Gordura no fígado avança sem sintomas e exige atenção com exames preventivos

 



A esteatose hepática, popularmente conhecida como gordura no fígado, tem se tornado uma preocupação crescente entre especialistas devido ao aumento dos casos associados ao sedentarismo, ao excesso de peso e à alimentação rica em produtos ultraprocessados. O problema, que muitas vezes passa despercebido, pode evoluir para complicações graves quando não é identificado precocemente.

Responsável por centenas de funções essenciais ao organismo, o fígado atua na metabolização de nutrientes, na produção de substâncias importantes para o corpo e na eliminação de toxinas. Quando ocorre o acúmulo excessivo de gordura em suas células, o órgão pode sofrer inflamações e lesões progressivas, aumentando o risco de fibrose, cirrose e até câncer hepático.

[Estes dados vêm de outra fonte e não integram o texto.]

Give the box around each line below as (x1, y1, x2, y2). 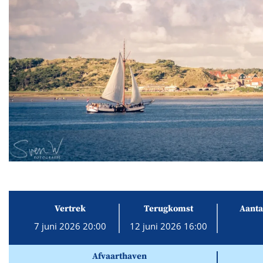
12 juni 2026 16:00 (129, 220, 207, 232)
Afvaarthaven (92, 250, 147, 262)
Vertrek (55, 203, 86, 214)
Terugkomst (143, 203, 193, 214)
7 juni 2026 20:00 (34, 220, 107, 232)
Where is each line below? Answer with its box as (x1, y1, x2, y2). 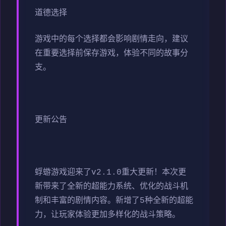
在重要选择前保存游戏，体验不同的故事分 (35, 48, 188, 58)
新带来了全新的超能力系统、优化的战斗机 (35, 182, 188, 191)
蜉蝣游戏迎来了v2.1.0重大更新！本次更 (35, 167, 186, 177)
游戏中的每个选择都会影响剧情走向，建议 (35, 34, 188, 44)
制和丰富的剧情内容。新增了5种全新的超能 (35, 196, 193, 205)
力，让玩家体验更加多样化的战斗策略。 (35, 210, 180, 219)
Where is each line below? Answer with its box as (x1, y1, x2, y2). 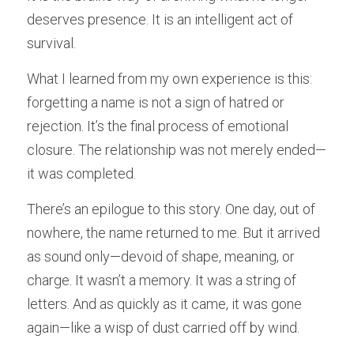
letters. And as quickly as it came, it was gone (27, 296, 302, 312)
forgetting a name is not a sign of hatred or (27, 94, 284, 111)
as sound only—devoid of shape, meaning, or (27, 248, 295, 265)
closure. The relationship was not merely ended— (27, 141, 326, 158)
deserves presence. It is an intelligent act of (27, 11, 293, 28)
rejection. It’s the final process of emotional (27, 118, 288, 134)
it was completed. (27, 165, 136, 182)
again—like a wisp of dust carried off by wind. (27, 319, 299, 336)
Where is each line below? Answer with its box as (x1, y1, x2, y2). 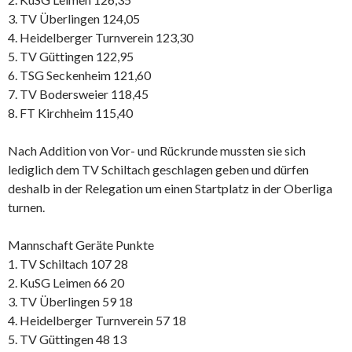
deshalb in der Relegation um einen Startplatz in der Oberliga (8, 180, 332, 196)
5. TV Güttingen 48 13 (8, 331, 126, 346)
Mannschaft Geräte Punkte (8, 236, 154, 252)
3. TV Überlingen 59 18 (8, 293, 133, 309)
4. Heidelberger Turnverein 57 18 (8, 312, 186, 328)
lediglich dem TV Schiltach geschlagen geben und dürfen (8, 161, 309, 177)
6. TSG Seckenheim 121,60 (8, 67, 151, 82)
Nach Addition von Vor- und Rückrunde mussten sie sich (8, 142, 306, 158)
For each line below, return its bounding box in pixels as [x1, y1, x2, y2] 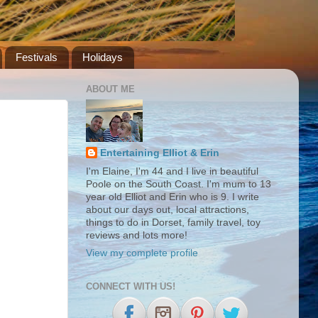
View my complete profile [86, 248, 198, 258]
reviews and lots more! [86, 230, 187, 241]
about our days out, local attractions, [86, 204, 249, 216]
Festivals [15, 51, 57, 64]
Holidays [82, 51, 123, 64]
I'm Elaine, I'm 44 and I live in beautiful [86, 166, 258, 177]
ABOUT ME [86, 84, 135, 95]
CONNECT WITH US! [86, 281, 175, 292]
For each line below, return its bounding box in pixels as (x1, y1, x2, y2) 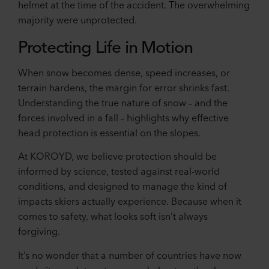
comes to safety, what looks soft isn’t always (18, 209, 208, 223)
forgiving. (18, 224, 60, 238)
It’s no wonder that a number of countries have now (18, 247, 241, 261)
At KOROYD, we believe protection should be (18, 149, 217, 163)
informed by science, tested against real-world (18, 164, 220, 178)
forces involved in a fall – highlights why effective (18, 110, 229, 124)
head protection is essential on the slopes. (18, 125, 201, 139)
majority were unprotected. (18, 12, 137, 26)

Um dos principais desafios é que a doença costuma ser silenciosa. Na maioria dos casos, não há sintomas nas fases iniciais, o que faz com que muitos pacientes descubram a condição apenas durante exames de rotina ou investigações relacionadas a diabetes, colesterol elevado e obesidade abdominal. Quando surgem, os sinais costumam ser inespecíficos, como cansaço frequente, sensação de estufamento e desconforto na região direita do abdômen.

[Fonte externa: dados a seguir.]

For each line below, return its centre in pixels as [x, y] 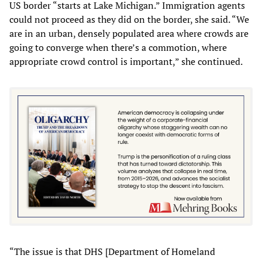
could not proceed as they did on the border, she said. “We [129, 19]
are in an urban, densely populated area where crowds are [129, 33]
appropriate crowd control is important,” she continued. [126, 61]
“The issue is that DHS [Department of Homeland [112, 252]
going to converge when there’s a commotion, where [118, 47]
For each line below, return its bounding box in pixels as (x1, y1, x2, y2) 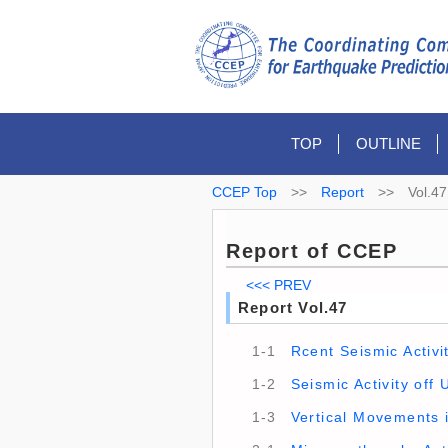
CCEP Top (212, 184, 277, 200)
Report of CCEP (226, 240, 398, 262)
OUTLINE (356, 135, 421, 152)
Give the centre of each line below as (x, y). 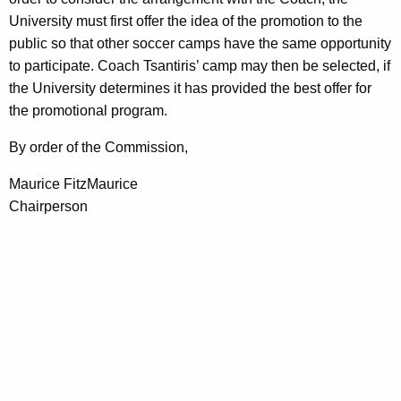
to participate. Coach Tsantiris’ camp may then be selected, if (200, 66)
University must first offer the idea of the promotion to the (186, 21)
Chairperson (48, 207)
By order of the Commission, (98, 148)
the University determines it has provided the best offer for (190, 89)
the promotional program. (88, 111)
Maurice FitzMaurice (73, 184)
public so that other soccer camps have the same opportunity (200, 44)
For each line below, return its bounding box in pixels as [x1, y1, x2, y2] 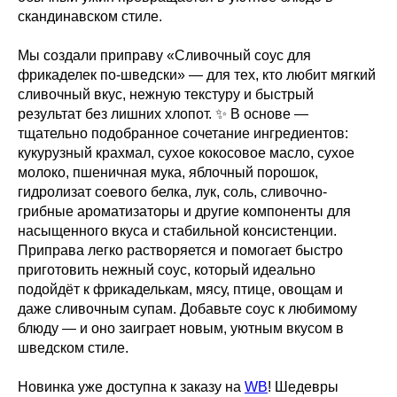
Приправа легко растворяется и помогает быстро [18, 242, 343, 258]
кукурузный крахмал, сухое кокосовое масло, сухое [18, 144, 354, 160]
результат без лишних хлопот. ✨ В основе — [18, 105, 308, 121]
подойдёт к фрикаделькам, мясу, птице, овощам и [18, 281, 343, 297]
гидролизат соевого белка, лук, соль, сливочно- [18, 183, 327, 199]
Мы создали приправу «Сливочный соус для [18, 47, 311, 63]
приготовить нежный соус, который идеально [18, 261, 315, 277]
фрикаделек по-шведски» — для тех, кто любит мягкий [18, 66, 376, 82]
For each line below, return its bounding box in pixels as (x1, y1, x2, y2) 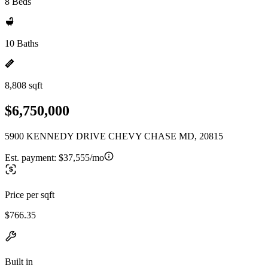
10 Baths (5, 38, 38, 48)
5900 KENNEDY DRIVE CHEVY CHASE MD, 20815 (5, 130, 223, 141)
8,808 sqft (5, 80, 42, 90)
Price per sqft (5, 189, 54, 200)
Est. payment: (5, 152, 59, 163)
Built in (5, 256, 33, 267)
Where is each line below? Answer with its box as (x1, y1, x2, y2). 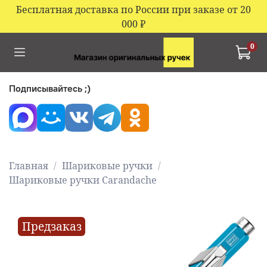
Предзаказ (21, 218, 82, 235)
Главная (9, 159, 48, 172)
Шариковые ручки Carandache (9, 173, 157, 187)
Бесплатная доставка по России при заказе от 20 (16, 2, 251, 16)
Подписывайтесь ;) (9, 82, 91, 95)
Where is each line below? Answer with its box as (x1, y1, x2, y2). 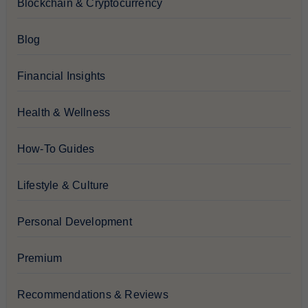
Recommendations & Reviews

A investigação geralmente começa com exames laboratoriais. Entre os principais indicadores avaliados estão as enzimas hepáticas TGO e TGP, que podem apresentar alterações quando há inflamação ou lesões nas células do fígado. No entanto, especialistas alertam que resultados normais não descartam a presença da doença, tornando necessária uma avaliação mais ampla.

Os exames de imagem também desempenham papel fundamental no diagnóstico. A ultrassonografia abdominal é o método mais utilizado para detectar e classificar o acúmulo de gordura no órgão. Já a elastografia hepática permite avaliar a rigidez do fígado e identificar a presença de fibrose, oferecendo informações mais precisas sobre a evolução do quadro.

A boa notícia é que a esteatose hepática pode ser revertida quando diagnosticada nos estágios iniciais. A adoção de hábitos saudáveis, com alimentação equilibrada, redução do consumo de ultraprocessados e prática regular de atividades físicas, é considerada a principal estratégia para recuperar a saúde do fígado e evitar complicações futuras.